The canonical answer to that question is certainly the world of so called *converse theorems*, whose basic ideas go back to Hecke's remark that an holomorphic $L$-function satisfying a suitable functional equation should be automorphic. In the legendary paper

*Über die Bestimmung Dirichletscher Reihen durch Funktionalgleichungen*, Math. Ann. 168 (1967)

(legendary in particular because it leaves the modularity of elliptic curves over $\mathbb Q$ as an exercise for the interested reader), André Weil made this precise and deduced that the $L$-function of CM elliptic curves were automorphic.
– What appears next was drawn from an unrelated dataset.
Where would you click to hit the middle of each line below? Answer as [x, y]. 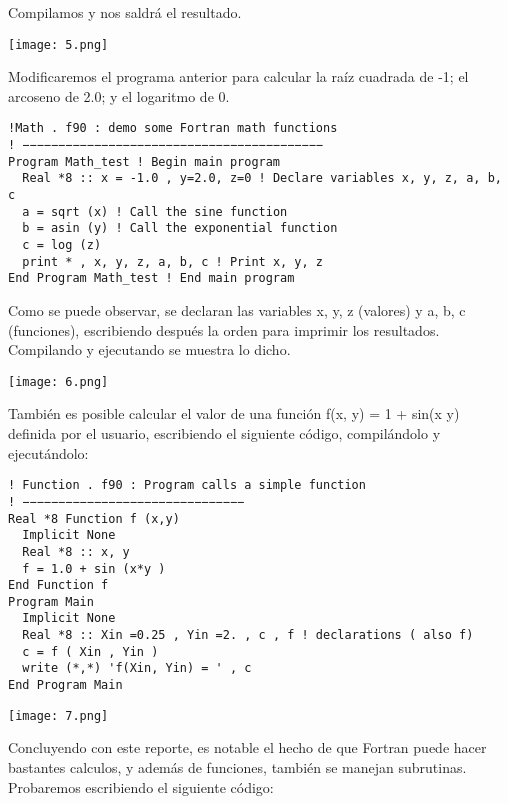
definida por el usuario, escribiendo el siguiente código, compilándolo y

In the language of your question, this shows that Galois representation attached to the torsion points of a CM elliptic curve is automorphic without any consideration of the residual representation.

If you want a conditional, modern incarnation of this principle, consider for instance the following theorem.

**Theorem**: Let $\rho:\operatorname{Gal}(\bar{\mathbb Q}/\mathbb Q)\longrightarrow\operatorname{GL}_{2}(\mathbb C)$ be a continuous representation whose $L$-function $L(\rho,s)$ is holomorphic. Then $\rho$ is automorphic.

This theorem (due I believe to Andrew Booker and Muthu Krishnamurty) is proved by a generalization of Weil's converse theorem, and with no consideration of the residual representation. In theory, it applies in situations in which the residual techniques of your question are not at present applicable, namely when $\rho$ is even. On the other hand, I don't believe we have any way to check the hypothesis that $L(\rho,s)$ is holomorphic except by proving that $\rho$ is automorphic, so in that sense the theorem is only a partial success.